On-line version ISSN 1414-431X

Braz J Med Biol Res vol.48 no.11 Ribeirão Preto Nov. 2015  Epub Sep 18, 2015 


Intensity of swimming exercise influences aortic reactivity in rats

A.F. Brito1  2  3 

A.S. Silva3 

I.L.L. Souza1  2 

J.C. Pereira1  2 

B.A. da Silva1  2 

1Programa de Pós-Graduação em Produtos Naturais e Sintéticos Bioativos, Centro de Ciências da Saúde, Universidade Federal da Paraíba, Paraíba, Brasil

2Laboratório de Farmacologia Funcional Professor George Thomas, Centro de Ciências da Saúde, Universidade Federal da Paraíba, Paraíba, Brasil

3Laboratório de Estudos do Treinamento Físico Aplicado ao Desempenho e Saúde, Departamento de Educação Física, Centro de Ciências da Saúde, Universidade Federal da Paraíba, Paraíba, Brasil


Exercise is known to cause a vasodilatory response; however, the correlation between the vasorelaxant response and different training intensities has not been investigated. Therefore, this study evaluated the vascular reactivity and lipid peroxidation after different intensities of swimming exercise in rats. Male Wistar rats (aged 8 weeks; 250-300 g) underwent forced swimming for 1 h whilst tied to loads of 3, 4, 5, 6, and 8% of their body weight, respectively (groups G3, G4, G5, G6 and G8, respectively; n=5 each). Immediately after the test, the aorta was removed and suspended in an organ bath. Cumulative relaxation in response to acetylcholine (10−12-10−4 M) and contraction in response to phenylephrine (10−12-10−5 M) were measured. Oxidative stress was estimated by determining malondialdehyde concentration. The percentages of aorta relaxation were significantly higher in G3 (7.9±0.20), G4 (7.8±0.29), and G5 (7.9±0.21), compared to the control group (7.2±0.04), while relaxation in the G6 (7.4±0.25) and G8 (7.0±0.06) groups was similar to the control group. In contrast, the percentage of contraction was significantly higher in G6 (8.8 ±0.1) and G8 (9.7±0.29) compared to the control (7.1±0.1), G3 (7.3±0.2), G4 (7.2±0.1) and G5 (7.2±0.2%) groups.
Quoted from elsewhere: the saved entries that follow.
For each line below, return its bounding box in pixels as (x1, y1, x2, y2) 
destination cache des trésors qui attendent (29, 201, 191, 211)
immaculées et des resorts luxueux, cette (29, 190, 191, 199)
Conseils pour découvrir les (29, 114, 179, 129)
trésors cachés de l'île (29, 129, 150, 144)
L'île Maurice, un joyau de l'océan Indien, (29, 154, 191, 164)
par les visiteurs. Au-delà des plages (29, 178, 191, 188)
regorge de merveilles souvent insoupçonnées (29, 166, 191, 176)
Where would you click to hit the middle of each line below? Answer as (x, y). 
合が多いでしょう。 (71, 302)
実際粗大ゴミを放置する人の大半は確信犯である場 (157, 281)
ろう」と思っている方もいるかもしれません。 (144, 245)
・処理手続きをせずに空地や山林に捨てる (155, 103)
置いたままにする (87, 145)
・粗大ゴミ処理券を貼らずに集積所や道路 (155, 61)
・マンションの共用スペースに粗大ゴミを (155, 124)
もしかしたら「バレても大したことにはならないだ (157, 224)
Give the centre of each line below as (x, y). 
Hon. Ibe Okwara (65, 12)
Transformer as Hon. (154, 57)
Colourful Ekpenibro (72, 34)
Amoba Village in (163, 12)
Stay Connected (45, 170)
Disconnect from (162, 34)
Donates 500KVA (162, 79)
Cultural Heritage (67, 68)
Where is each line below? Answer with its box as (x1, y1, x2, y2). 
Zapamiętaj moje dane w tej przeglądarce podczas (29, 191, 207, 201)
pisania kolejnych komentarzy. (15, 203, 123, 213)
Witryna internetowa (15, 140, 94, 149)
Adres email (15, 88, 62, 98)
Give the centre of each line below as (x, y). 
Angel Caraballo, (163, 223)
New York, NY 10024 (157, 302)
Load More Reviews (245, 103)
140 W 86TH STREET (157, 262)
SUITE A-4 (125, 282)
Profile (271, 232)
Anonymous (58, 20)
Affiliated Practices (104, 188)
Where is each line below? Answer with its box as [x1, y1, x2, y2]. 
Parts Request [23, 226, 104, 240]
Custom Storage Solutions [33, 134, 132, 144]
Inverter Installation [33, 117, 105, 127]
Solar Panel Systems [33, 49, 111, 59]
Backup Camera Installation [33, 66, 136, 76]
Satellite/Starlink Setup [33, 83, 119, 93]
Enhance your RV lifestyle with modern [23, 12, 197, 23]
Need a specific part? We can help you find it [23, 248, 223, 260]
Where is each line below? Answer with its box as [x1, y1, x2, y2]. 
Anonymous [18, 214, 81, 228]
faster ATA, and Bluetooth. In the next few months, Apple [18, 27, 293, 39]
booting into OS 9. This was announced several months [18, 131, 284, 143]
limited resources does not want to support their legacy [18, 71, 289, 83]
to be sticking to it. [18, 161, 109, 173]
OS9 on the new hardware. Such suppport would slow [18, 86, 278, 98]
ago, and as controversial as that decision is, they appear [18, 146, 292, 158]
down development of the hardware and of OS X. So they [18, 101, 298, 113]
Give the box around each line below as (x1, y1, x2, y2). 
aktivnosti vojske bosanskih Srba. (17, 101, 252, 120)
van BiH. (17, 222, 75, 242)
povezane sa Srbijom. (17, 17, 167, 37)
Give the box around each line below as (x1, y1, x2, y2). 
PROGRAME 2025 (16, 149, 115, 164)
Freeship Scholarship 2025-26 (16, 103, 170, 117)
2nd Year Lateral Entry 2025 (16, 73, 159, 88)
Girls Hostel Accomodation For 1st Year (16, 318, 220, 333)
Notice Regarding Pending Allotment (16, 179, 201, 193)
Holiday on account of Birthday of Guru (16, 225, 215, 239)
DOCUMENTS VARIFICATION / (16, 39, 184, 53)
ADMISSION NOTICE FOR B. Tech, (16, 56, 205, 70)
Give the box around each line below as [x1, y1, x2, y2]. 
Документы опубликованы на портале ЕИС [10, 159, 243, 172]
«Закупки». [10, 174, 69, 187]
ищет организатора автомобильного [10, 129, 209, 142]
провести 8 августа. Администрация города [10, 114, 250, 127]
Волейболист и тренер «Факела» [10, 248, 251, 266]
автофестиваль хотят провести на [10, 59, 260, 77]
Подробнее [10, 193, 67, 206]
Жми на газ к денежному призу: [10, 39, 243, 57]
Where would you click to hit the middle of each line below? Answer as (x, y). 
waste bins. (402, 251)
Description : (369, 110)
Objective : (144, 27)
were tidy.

Lipid peroxidation levels in the aorta were similar to control levels in G3, G4 and G5, but higher in G6 and G8, and significantly higher in G8 (one-way ANOVA). These results indicate a reduction in vasorelaxing activity and an increase in contractile activity in rat aortas after high-intensity exercise, followed by an increase in lipid peroxidation.
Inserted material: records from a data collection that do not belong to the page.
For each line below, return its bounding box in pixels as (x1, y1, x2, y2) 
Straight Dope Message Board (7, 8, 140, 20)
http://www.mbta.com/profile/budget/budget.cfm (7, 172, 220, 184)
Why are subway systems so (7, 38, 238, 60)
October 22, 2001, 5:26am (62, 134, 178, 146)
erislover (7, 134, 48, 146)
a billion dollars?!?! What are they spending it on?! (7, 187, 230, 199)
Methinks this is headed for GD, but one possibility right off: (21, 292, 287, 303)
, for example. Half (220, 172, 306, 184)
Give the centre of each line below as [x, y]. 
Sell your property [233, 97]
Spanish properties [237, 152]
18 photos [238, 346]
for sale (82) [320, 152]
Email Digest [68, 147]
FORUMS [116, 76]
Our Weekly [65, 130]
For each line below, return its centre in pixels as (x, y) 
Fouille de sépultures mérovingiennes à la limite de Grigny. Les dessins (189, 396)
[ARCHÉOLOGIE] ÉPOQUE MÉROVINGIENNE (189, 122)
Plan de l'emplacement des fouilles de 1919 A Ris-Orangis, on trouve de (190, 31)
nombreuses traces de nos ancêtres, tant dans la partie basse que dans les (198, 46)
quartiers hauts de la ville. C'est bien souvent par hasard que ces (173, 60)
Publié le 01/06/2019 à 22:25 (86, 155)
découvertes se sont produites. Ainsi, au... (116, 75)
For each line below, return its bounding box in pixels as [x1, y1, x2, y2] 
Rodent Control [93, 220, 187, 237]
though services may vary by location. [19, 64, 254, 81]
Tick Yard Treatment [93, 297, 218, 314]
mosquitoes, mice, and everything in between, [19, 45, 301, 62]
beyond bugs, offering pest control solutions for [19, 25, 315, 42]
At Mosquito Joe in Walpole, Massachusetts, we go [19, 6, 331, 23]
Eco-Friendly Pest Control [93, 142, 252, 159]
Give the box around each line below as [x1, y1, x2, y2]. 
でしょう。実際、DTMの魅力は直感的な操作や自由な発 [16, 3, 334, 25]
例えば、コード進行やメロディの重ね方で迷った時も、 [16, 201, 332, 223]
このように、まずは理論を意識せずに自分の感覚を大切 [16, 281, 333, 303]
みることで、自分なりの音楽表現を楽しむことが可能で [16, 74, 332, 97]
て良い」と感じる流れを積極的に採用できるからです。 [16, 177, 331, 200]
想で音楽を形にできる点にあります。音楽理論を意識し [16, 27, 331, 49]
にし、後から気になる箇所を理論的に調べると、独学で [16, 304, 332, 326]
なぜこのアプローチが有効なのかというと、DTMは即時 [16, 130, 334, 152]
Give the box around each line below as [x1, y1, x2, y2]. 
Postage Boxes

Key words: Aerobic exercise; Anaerobic exercise; Lipid peroxidation; Smooth muscle; Swimming; Vessel


Improvements in vasomotor function are one of the many benefits associated with aerobic exercise. This involves an increase in endothelium-dependent vasodilation and an attenuation of the vasoconstrictor response, as observed in healthy animals (1-13), models of hypertension (4) and in humans (5,6).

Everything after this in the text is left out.